Analyze Tor usage data for ways to automatically detect country-wide blockings
Every now and then, there are country-wide blockings of Tor. In most cases we learn about these events from users telling us that Tor has stopped working from them. This may work okay, but given that we already have usage data per country, we should be able to detect blockings ourselves, preferrably automatically and with as few false positives as possible.
I already spent some time on a censorship detector that takes our usage data as input and tells us whenever the usage on a given day falls outside an expected interval. But I'm afraid I don't know enough math to push this further, at least not without reading more about time series analysis. Maybe someone wants to pick this up?
Here's where I am:
We take our estimated daily user numbers as input. Our goal is to give out a warning whenever the estimated user number from a given country drops below a predicted value. This predicted value is not static, but should depend on previous values, therefore we should use time series analysis. We want to model the user numbers for days 1..n-1, predict a value for day n, and warn if the actual value for day n is lower than the predicted value minus some error.

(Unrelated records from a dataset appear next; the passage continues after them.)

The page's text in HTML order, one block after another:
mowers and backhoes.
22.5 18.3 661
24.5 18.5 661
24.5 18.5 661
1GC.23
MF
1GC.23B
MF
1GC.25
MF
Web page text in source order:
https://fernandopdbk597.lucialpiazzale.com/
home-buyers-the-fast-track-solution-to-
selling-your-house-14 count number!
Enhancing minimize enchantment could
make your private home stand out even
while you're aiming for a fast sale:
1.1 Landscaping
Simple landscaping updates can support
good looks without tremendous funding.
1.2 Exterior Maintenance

I read some stuff about time series analysis and came up with the ARIMA model. Thankfully, the ARIMA model is already implemented in R.

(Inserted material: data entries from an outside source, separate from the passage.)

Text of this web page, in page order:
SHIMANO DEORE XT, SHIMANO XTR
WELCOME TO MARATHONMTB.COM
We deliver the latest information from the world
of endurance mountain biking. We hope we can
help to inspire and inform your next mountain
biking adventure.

I'm going to upload some R code to the metrics-tasks repository once I have a ticket number (see comment below). The R code generates a PDF that shows on which days we'd receive a warning. I'm also going to attach the PDf to this ticket. Here's how you can run the R code yourself:
$ wget https://metrics.torproject.org/csv/direct-users.csv
$ R --slave -f detect-censorship.R
Possible next steps are a) finding good parameters for the ARIMA model, b) trying other time series models, and c) extending the approach to bridge users. Once we have a useful approach for estimated daily user numbers, we should d) try to get rid of day-based statistics which have a delay of 1--2 days and make the approach work for directory request stats and connecting bridge user stats to get results more quickly. The final step is to e) integrate the R code with the metrics website and execute it every few hours.